In [1]:
#|hide
#|eval: false
! [ -e /content ] && pip install -Uqq fastrl['dev'] pyvirtualdisplay && \
                     apt-get install -y xvfb python-opengl > /dev/null 2>&1 
# NOTE: IF YOU SEE VERSION ERRORS, IT IS SAFE TO IGNORE THEM. COLAB IS BEHIND IN SOME OF THE PACKAGE VERSIONS

In [2]:
#|hide
from fastcore.imports import in_colab
# Since colab still requires tornado<6, we don't want to import nbdev if we don't have to
if not in_colab():
    from nbdev.showdoc import *
    from nbdev.imports import *
    if not os.environ.get("IN_TEST", None):
        assert IN_NOTEBOOK
        assert not IN_COLAB
        assert IN_IPYTHON
else:
    # Virutual display is needed for colab
    from pyvirtualdisplay import Display
    display = Display(visible=0, size=(400, 300))
    display.start()

In [3]:
#|default_exp pipes.core

In [19]:
#|export
# Python native modules
import os
import logging
import inspect
from typing import Callable,Union
# Third party libs
from fastcore.all import *
import torchdata.datapipes as dp
from torchdata.datapipes import functional_datapipe
from torchdata.dataloader2.graph import find_dps,DataPipeGraph,Type,DataPipe,traverse,_assign_attr,replace_dp
# Local modules

# Pipes Core
> Utilities for templating pipelines

In [20]:
#|export
def find_dp(graph: DataPipeGraph, dp_type: Type[DataPipe]) -> DataPipe:
    pipes = find_dps(graph,dp_type)
    if len(pipes)==1: return pipes[0]
    elif len(pipes)>1:
        found_ids = set([id(pipe) for pipe in pipes])
        if len(found_ids)>1:
            warn(f"""There are {len(pipes)} pipes of type {dp_type}. If this is intended, 
                     please use `find_dps` directly. Returning first instance.""")
        return pipes[0]
    else:
        raise LookupError(f'Unable to find {dp_type} starting at {graph}')
    
find_dp.__doc__ = "Returns a single `DataPipe` as opposed to `find_dps`.\n"+find_dps.__doc__

In [7]:
#|export
def _insert_dp(recv_dp, send_graph: DataPipeGraph, old_dp: DataPipe, new_dp: DataPipe) -> None:
    old_dp_id = id(old_dp)
    for send_id in send_graph:
        if send_id == old_dp_id:
            _assign_attr(recv_dp, old_dp, new_dp, inner_dp=True)
            
            # Replace the last datapipe in new_dp with the old_dp
            final_datapipe = find_dp(traverse(new_dp),PassThroughIterPipe)
            
            _assign_attr(new_dp, final_datapipe, old_dp, inner_dp=True)
            # new_dp.source_datapipe
        else:
            send_dp, sub_send_graph = send_graph[send_id]
            _insert_dp(send_dp, sub_send_graph, old_dp, new_dp)

In [8]:
#|export
def insert_dp(graph: DataPipeGraph, on_datapipe: DataPipe, insert_datapipe: DataPipe) -> DataPipeGraph:
    r"""
    Given the graph of DataPipe generated by ``traverse`` function and the ``on_datapipe`` DataPipe to be reconnected and
    the new ``insert_datapipe`` DataPipe to be inserted after ``on_datapipe``, 
    return the new graph of DataPipe.
    """
    assert len(graph) == 1

    # Check if `on_datapipe` is that the head of the graph
    # If so, we `insert_datapipe`
    if id(on_datapipe) in graph: 
        graph = traverse(insert_datapipe, only_datapipe=True)

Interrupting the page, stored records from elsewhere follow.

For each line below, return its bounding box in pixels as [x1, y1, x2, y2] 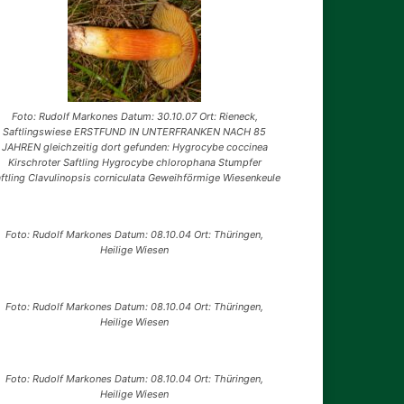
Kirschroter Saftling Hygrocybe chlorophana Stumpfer [7, 156, 262, 170]
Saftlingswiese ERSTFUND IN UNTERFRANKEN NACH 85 [3, 125, 267, 139]
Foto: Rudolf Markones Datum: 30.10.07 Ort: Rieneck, [11, 110, 258, 124]

    final_datapipe = list(graph.values())[0][0]
    
    for recv_dp, send_graph in graph.values():
        _insert_dp(recv_dp, send_graph, on_datapipe, insert_datapipe)

    return traverse(final_datapipe, only_datapipe=True)


In [9]:
it_pipe = dp.iter.IterableWrapper([1,2,3,4,5,6])
pipe = it_pipe.cycle(count=2)
pipe = pipe.batch(batch_size=2)

In [10]:
#|export
class PassThroughIterPipe(dp.iter.IterDataPipe):
    def __init__(self,source_datapipe): self.source_datapipe = source_datapipe
    def __iter__(self): return (o for o in self.source_datapipe)

In [11]:
new_dp = insert_dp(
    traverse(pipe,only_datapipe=True),
    find_dp(traverse(pipe,only_datapipe=True),dp.iter.Cycler),
    dp.iter.Header(PassThroughIterPipe([]),limit=4)
)

PassThroughIterPipe


In [12]:
traverse(pipe)

{139679188293072: (BatcherIterDataPipe,
  {139679188300368: (HeaderIterDataPipe,
    {139679188292944: (CyclerIterDataPipe,
      {139679188293008: (IterableWrapperIterDataPipe, {})})})})}

In [13]:
new_dp

{139679188293072: (BatcherIterDataPipe,
  {139679188300368: (HeaderIterDataPipe,
    {139679188292944: (CyclerIterDataPipe,
      {139679188293008: (IterableWrapperIterDataPipe, {})})})})}

In [14]:
list(new_dp)

[139679188293072]

In [17]:
#|export
class TypeTransformLoop(dp.map.MapDataPipe):
    def __init__(self,datapipe, type_tfms):
        self.type_tfms,self.datapipe = Pipeline(type_tfms),datapipe
    
    def __getitem__(self, index):
        data = self.datapipe[index]
        return self.type_tfms(data)
            
    def __len__(self): return len(self.datapipe)
    
class ItemTransformLoop(dp.iter.IterDataPipe):
    def __init__(self,source_datapipe, item_tfms:List[Callable]): 
        self.item_tfms,self.source_datapipe = Pipeline(item_tfms),source_datapipe
    
    def __iter__(self):
        for data in self.source_datapipe:
            yield self.item_tfms(data)
    
class BatchTransformLoop(dp.iter.IterDataPipe):
    def __init__(self,source_datapipe, batch_tfms):
        self.batch_tfms,self.source_datapipe = Pipeline(batch_tfms),source_datapipe
    
    def __iter__(self):
        for data in self.source_datapipe:
            yield self.batch_tfms(data)

In [2]:
#|hide
from fastcore.imports import in_colab

# Since colab still requires tornado<6, we don't want to import nbdev if we don't have to
if not in_colab():
    from nbdev import nbdev_export
    nbdev_export()